Sois attentif à l’aube de la vérité qui blanchit
Augustin, Les Aveux, Livre XI, 34


FIN D’UN LONG SOMMEIL, seulement troublé par le cauchemar d’un numéro manquant… Retour à la vie quotidienne des chiffres.

Chiffres du jour qui n’étonnent plus, chiffres d’un instant, d’une petite polémique avec le ministère de l’Intérieur sur les voitures brûlées, chiffres d’une grosse affaire sanitaire dont on entendra forcément parler encore…

Milliards d’euros dont nous ne pouvons toujours pas nous représenter la grandeur dans les désastres financiers qui continuent d’arriver ; dixièmes de points de croissance de mieux que prévu ou de moins qu’annoncé qui se démultiplient en regains et chutes en bourse. Qu’est-ce à côté de quinze centimètres de neige bloquant l’agglomération parisienne en quelques minutes…

Religion du chiffre dont la dénonciation en haut lieu aura fait long feu, consommation toujours abusive de sondages d’opinion, l’état de santé du nombre dans le débat public reste inquiétant.

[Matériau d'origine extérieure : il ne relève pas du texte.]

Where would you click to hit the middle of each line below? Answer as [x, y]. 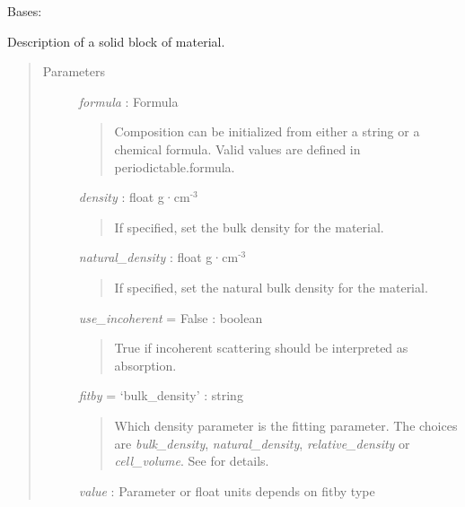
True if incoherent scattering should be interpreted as [261, 348]
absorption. [145, 365]
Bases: [25, 11]
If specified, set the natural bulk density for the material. [271, 287]
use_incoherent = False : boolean [171, 317]
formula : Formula [128, 101]
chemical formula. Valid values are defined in [237, 149]
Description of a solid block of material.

Mais il y a du nouveau. Les abus les plus flagrants ne restent pas sans réaction, au moins sur l’Internet. Nous n’avons jamais été très rapides à Pénombre pour relever ce qui doit l’être dans le feu de l’actualité. Ce n’est pas non plus notre but. Et finalement, en attendant un peu, on trouvera toujours un blog dont l’auteur aura pris le temps d’aller voir de quoi il retourne, de protester là où il y a manipulation, de s’indigner là où il y a mépris des lecteurs ou des électeurs.

Les nombres sont bien de plus en plus présents dans le débat public et les acteurs du débat public s’en préoccupent de plus en plus, d’une façon ou d’une autre. Ne surestimons pas la part prise par Pénombre dans cette évolution, mais en pratique, ce nom dit quelque chose à beaucoup de gens et le temps est passé où nous avions besoin de nous rassurer en nous comptant. Pénombre existe bien.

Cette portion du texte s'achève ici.